▸ WHAT THE TASK ASKS
Please retype the records that appear below, exactly and in full.

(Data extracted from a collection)
□ □ □ □ □
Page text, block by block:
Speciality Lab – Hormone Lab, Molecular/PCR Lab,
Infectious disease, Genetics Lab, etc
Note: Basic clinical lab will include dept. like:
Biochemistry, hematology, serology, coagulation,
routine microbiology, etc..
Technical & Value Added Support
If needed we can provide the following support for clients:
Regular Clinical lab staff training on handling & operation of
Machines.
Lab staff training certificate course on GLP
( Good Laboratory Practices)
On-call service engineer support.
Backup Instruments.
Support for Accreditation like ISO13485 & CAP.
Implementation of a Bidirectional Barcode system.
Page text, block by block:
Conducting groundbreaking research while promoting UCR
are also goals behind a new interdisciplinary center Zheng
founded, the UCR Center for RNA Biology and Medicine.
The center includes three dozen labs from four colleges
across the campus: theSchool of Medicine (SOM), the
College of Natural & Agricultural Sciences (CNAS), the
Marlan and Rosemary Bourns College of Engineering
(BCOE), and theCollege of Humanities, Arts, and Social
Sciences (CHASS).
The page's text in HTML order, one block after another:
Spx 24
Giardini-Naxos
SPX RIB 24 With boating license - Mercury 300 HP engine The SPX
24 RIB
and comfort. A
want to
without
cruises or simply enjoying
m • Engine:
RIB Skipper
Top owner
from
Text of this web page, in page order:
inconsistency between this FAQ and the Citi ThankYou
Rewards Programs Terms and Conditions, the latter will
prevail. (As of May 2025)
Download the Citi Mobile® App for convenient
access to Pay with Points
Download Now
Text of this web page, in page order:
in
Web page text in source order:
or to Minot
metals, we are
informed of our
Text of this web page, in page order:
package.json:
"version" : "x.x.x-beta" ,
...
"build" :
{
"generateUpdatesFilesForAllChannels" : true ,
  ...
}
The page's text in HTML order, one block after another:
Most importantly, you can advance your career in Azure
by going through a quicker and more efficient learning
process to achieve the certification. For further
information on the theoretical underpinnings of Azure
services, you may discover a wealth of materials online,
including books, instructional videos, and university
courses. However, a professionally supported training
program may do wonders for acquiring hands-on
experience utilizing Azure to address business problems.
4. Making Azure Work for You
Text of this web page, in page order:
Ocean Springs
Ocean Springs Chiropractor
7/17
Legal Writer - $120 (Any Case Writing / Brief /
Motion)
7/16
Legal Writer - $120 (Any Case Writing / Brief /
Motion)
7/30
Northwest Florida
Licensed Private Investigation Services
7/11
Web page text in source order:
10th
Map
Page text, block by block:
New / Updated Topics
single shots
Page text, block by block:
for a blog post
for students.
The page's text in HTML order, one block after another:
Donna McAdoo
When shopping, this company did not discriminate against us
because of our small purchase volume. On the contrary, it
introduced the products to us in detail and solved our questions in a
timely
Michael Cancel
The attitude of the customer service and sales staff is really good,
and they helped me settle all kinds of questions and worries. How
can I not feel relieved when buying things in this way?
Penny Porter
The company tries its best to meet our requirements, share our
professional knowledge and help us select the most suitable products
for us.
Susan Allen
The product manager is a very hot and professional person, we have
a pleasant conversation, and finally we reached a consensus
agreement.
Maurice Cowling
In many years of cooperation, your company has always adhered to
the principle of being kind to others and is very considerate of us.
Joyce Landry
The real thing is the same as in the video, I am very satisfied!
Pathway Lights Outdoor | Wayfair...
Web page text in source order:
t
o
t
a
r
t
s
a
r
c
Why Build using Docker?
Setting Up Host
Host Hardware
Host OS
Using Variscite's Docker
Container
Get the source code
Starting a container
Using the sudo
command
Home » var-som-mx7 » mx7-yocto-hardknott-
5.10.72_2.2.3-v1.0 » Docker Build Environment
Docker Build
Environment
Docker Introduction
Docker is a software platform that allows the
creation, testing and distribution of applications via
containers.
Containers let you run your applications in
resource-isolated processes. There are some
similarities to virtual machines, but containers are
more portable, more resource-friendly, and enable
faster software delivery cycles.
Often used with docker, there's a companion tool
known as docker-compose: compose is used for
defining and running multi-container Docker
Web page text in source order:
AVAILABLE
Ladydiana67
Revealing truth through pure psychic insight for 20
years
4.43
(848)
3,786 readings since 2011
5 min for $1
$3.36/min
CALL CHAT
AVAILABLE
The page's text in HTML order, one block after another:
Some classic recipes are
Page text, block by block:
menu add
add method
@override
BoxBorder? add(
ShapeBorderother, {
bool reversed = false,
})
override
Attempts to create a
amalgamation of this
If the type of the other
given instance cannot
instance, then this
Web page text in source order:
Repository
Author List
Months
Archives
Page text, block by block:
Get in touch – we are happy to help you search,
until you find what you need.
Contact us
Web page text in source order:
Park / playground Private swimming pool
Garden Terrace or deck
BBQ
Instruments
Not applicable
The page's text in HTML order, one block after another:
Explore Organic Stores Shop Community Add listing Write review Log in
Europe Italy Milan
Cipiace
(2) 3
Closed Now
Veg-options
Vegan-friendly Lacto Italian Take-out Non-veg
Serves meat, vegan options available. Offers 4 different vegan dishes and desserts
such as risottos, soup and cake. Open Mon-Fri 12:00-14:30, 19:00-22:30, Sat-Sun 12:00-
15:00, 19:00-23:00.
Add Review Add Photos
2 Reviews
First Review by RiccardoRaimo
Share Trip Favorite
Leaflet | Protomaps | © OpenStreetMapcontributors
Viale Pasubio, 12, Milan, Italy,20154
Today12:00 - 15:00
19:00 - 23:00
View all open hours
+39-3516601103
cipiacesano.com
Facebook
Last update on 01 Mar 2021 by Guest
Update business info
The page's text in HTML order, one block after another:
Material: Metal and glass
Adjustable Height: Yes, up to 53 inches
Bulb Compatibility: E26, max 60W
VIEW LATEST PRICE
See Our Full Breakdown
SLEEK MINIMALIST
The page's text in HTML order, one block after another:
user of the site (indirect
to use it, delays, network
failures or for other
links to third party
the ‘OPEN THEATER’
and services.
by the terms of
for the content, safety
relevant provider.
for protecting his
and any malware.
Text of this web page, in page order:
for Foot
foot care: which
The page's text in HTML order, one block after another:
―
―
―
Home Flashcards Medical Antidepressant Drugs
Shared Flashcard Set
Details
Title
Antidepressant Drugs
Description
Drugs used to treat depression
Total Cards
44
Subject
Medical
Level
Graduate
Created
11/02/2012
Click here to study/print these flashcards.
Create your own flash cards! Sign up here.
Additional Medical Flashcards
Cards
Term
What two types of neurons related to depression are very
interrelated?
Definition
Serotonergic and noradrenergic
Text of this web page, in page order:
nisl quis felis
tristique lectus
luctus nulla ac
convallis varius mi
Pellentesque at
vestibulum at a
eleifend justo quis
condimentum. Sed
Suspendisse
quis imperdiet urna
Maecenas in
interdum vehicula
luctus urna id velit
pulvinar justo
□ □ □ □ □
▸ RESPONSE
Page text, block by block:
Speciality Lab – Hormone Lab, Molecular/PCR Lab,
Infectious disease, Genetics Lab, etc
Note: Basic clinical lab will include dept. like:
Biochemistry, hematology, serology, coagulation,
routine microbiology, etc..
Technical & Value Added Support
If needed we can provide the following support for clients:
Regular Clinical lab staff training on handling & operation of
Machines.
Lab staff training certificate course on GLP
( Good Laboratory Practices)
On-call service engineer support.
Backup Instruments.
Support for Accreditation like ISO13485 & CAP.
Implementation of a Bidirectional Barcode system.
Page text, block by block:
Conducting groundbreaking research while promoting UCR
are also goals behind a new interdisciplinary center Zheng
founded, the UCR Center for RNA Biology and Medicine.
The center includes three dozen labs from four colleges
across the campus: theSchool of Medicine (SOM), the
College of Natural & Agricultural Sciences (CNAS), the
Marlan and Rosemary Bourns College of Engineering
(BCOE), and theCollege of Humanities, Arts, and Social
Sciences (CHASS).
The page's text in HTML order, one block after another:
Spx 24
Giardini-Naxos
SPX RIB 24 With boating license - Mercury 300 HP engine The SPX
24 RIB
and comfort. A
want to
without
cruises or simply enjoying
m • Engine:
RIB Skipper
Top owner
from
Text of this web page, in page order:
inconsistency between this FAQ and the Citi ThankYou
Rewards Programs Terms and Conditions, the latter will
prevail. (As of May 2025)
Download the Citi Mobile® App for convenient
access to Pay with Points
Download Now
Text of this web page, in page order:
in
Web page text in source order:
or to Minot
metals, we are
informed of our
Text of this web page, in page order:
package.json:
"version" : "x.x.x-beta" ,
...
"build" :
{
"generateUpdatesFilesForAllChannels" : true ,
  ...
}
The page's text in HTML order, one block after another:
Most importantly, you can advance your career in Azure
by going through a quicker and more efficient learning
process to achieve the certification. For further
information on the theoretical underpinnings of Azure
services, you may discover a wealth of materials online,
including books, instructional videos, and university
courses. However, a professionally supported training
program may do wonders for acquiring hands-on
experience utilizing Azure to address business problems.
4. Making Azure Work for You
Text of this web page, in page order:
Ocean Springs
Ocean Springs Chiropractor
7/17
Legal Writer - $120 (Any Case Writing / Brief /
Motion)
7/16
Legal Writer - $120 (Any Case Writing / Brief /
Motion)
7/30
Northwest Florida
Licensed Private Investigation Services
7/11
Web page text in source order:
10th
Map
Page text, block by block:
New / Updated Topics
single shots
Page text, block by block:
for a blog post
for students.
The page's text in HTML order, one block after another:
Donna McAdoo
When shopping, this company did not discriminate against us
because of our small purchase volume. On the contrary, it
introduced the products to us in detail and solved our questions in a
timely
Michael Cancel
The attitude of the customer service and sales staff is really good,
and they helped me settle all kinds of questions and worries. How
can I not feel relieved when buying things in this way?
Penny Porter
The company tries its best to meet our requirements, share our
professional knowledge and help us select the most suitable products
for us.
Susan Allen
The product manager is a very hot and professional person, we have
a pleasant conversation, and finally we reached a consensus
agreement.
Maurice Cowling
In many years of cooperation, your company has always adhered to
the principle of being kind to others and is very considerate of us.
Joyce Landry
The real thing is the same as in the video, I am very satisfied!
Pathway Lights Outdoor | Wayfair...
Web page text in source order:
t
o
t
a
r
t
s
a
r
c
Why Build using Docker?
Setting Up Host
Host Hardware
Host OS
Using Variscite's Docker
Container
Get the source code
Starting a container
Using the sudo
command
Home » var-som-mx7 » mx7-yocto-hardknott-
5.10.72_2.2.3-v1.0 » Docker Build Environment
Docker Build
Environment
Docker Introduction
Docker is a software platform that allows the
creation, testing and distribution of applications via
containers.
Containers let you run your applications in
resource-isolated processes. There are some
similarities to virtual machines, but containers are
more portable, more resource-friendly, and enable
faster software delivery cycles.
Often used with docker, there's a companion tool
known as docker-compose: compose is used for
defining and running multi-container Docker
Web page text in source order:
AVAILABLE
Ladydiana67
Revealing truth through pure psychic insight for 20
years
4.43
(848)
3,786 readings since 2011
5 min for $1
$3.36/min
CALL CHAT
AVAILABLE
The page's text in HTML order, one block after another:
Some classic recipes are
Page text, block by block:
menu add
add method
@override
BoxBorder? add(
ShapeBorderother, {
bool reversed = false,
})
override
Attempts to create a
amalgamation of this
If the type of the other
given instance cannot
instance, then this
Web page text in source order:
Repository
Author List
Months
Archives
Page text, block by block:
Get in touch – we are happy to help you search,
until you find what you need.
Contact us
Web page text in source order:
Park / playground Private swimming pool
Garden Terrace or deck
BBQ
Instruments
Not applicable
The page's text in HTML order, one block after another:
Explore Organic Stores Shop Community Add listing Write review Log in
Europe Italy Milan
Cipiace
(2) 3
Closed Now
Veg-options
Vegan-friendly Lacto Italian Take-out Non-veg
Serves meat, vegan options available. Offers 4 different vegan dishes and desserts
such as risottos, soup and cake. Open Mon-Fri 12:00-14:30, 19:00-22:30, Sat-Sun 12:00-
15:00, 19:00-23:00.
Add Review Add Photos
2 Reviews
First Review by RiccardoRaimo
Share Trip Favorite
Leaflet | Protomaps | © OpenStreetMapcontributors
Viale Pasubio, 12, Milan, Italy,20154
Today12:00 - 15:00
19:00 - 23:00
View all open hours
+39-3516601103
cipiacesano.com
Facebook
Last update on 01 Mar 2021 by Guest
Update business info
The page's text in HTML order, one block after another:
Material: Metal and glass
Adjustable Height: Yes, up to 53 inches
Bulb Compatibility: E26, max 60W
VIEW LATEST PRICE
See Our Full Breakdown
SLEEK MINIMALIST
The page's text in HTML order, one block after another:
user of the site (indirect
to use it, delays, network
failures or for other
links to third party
the ‘OPEN THEATER’
and services.
by the terms of
for the content, safety
relevant provider.
for protecting his
and any malware.
Text of this web page, in page order:
for Foot
foot care: which
The page's text in HTML order, one block after another:
―
―
―
Home Flashcards Medical Antidepressant Drugs
Shared Flashcard Set
Details
Title
Antidepressant Drugs
Description
Drugs used to treat depression
Total Cards
44
Subject
Medical
Level
Graduate
Created
11/02/2012
Click here to study/print these flashcards.
Create your own flash cards! Sign up here.
Additional Medical Flashcards
Cards
Term
What two types of neurons related to depression are very
interrelated?
Definition
Serotonergic and noradrenergic
Text of this web page, in page order:
nisl quis felis
tristique lectus
luctus nulla ac
convallis varius mi
Pellentesque at
vestibulum at a
eleifend justo quis
condimentum. Sed
Suspendisse
quis imperdiet urna
Maecenas in
interdum vehicula
luctus urna id velit
pulvinar justo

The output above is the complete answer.